-- Action item --
Reproduction of part of the material below, pictures omitted: copy exactly, and only, the lines starting with the one with "clusters, which are" and going on through the one with "rajoutera du temps".

━━━━━ Given records ━━━━━

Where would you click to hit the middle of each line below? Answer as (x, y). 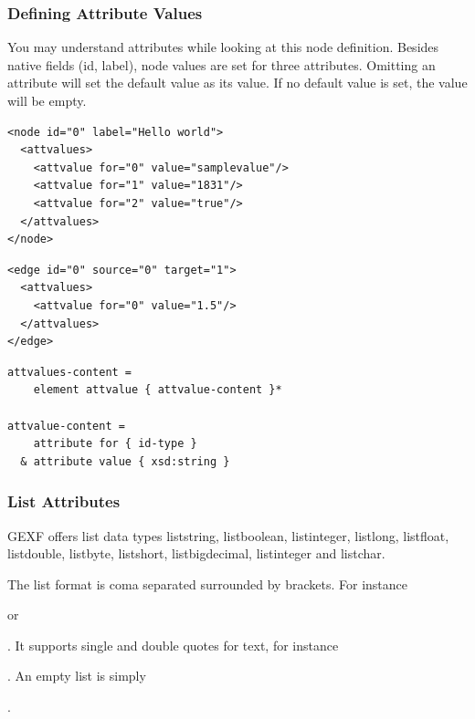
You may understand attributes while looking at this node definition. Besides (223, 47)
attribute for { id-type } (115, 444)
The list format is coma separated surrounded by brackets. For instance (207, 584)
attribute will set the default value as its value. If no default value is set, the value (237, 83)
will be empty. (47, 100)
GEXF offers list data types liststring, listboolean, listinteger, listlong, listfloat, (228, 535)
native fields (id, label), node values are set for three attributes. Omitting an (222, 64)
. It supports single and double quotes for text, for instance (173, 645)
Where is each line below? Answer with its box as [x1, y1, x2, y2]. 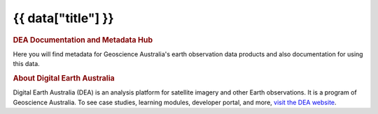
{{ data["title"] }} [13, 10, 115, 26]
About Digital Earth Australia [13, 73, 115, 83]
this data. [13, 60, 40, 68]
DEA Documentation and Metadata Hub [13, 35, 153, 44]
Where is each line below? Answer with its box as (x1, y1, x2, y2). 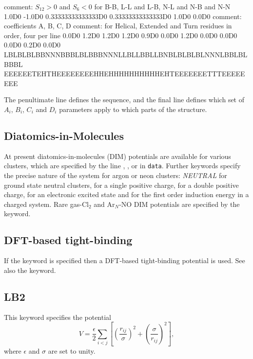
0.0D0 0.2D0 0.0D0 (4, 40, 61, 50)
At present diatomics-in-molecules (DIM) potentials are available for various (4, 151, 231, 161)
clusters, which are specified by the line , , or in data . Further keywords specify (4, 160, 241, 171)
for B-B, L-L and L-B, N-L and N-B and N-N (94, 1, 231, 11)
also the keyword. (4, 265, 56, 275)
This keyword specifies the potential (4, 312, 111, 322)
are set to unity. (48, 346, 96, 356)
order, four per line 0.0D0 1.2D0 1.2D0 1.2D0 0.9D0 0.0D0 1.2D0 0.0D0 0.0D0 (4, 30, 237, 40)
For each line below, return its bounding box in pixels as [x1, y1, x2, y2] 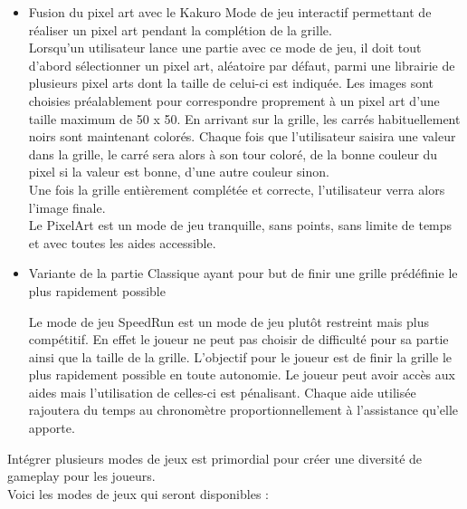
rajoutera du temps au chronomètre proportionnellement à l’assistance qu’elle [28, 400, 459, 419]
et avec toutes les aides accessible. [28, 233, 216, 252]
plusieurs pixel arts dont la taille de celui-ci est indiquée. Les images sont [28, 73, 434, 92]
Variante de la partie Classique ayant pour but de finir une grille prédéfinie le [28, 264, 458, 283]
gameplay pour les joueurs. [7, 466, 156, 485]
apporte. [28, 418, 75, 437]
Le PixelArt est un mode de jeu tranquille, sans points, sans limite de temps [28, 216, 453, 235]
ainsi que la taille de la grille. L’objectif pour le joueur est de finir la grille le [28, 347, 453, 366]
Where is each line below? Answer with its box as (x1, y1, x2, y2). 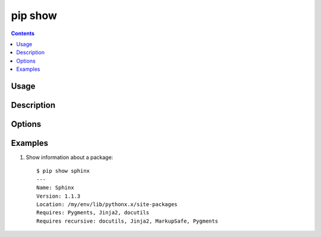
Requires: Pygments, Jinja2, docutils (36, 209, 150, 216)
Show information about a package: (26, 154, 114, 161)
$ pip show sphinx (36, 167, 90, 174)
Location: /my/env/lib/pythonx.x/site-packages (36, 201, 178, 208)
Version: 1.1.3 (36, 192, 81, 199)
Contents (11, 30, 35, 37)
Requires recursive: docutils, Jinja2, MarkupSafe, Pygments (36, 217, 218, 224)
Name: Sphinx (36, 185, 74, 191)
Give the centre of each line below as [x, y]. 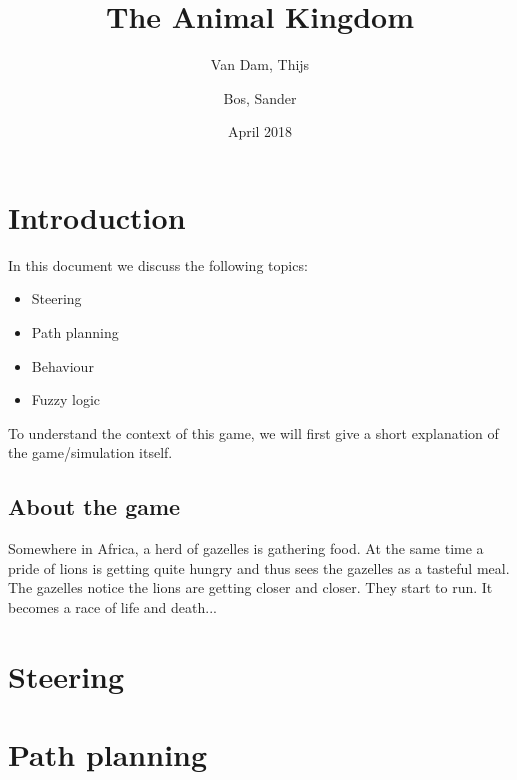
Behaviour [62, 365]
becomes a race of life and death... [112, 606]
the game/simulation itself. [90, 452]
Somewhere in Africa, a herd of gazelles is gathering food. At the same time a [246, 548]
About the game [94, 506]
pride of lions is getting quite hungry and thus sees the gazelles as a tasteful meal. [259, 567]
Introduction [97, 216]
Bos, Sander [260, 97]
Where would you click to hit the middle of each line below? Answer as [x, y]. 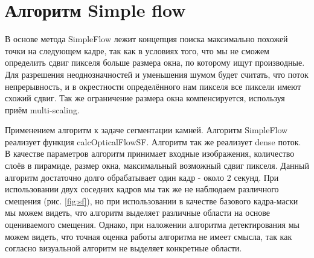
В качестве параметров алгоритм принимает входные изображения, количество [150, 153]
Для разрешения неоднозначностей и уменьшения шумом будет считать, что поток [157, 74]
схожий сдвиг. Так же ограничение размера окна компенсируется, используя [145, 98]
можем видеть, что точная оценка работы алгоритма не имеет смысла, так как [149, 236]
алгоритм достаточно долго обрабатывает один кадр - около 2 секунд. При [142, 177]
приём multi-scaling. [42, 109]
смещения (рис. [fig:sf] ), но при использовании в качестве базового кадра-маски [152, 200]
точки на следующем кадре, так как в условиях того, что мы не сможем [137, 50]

━━━━━

-- Solution --
clusters, which are specified by the line , , or in data . Further keywords specify (4, 160, 241, 171)
for B-B, L-L and L-B, N-L and N-B and N-N (94, 1, 231, 11)
also the keyword. (4, 265, 56, 275)
This keyword specifies the potential (4, 312, 111, 322)
are set to unity. (48, 346, 96, 356)
order, four per line 0.0D0 1.2D0 1.2D0 1.2D0 0.9D0 0.0D0 1.2D0 0.0D0 0.0D0 (4, 30, 237, 40)
For each line below, return its bounding box in pixels as [x1, y1, x2, y2] 
rajoutera du temps au chronomètre proportionnellement à l’assistance qu’elle [28, 400, 459, 419]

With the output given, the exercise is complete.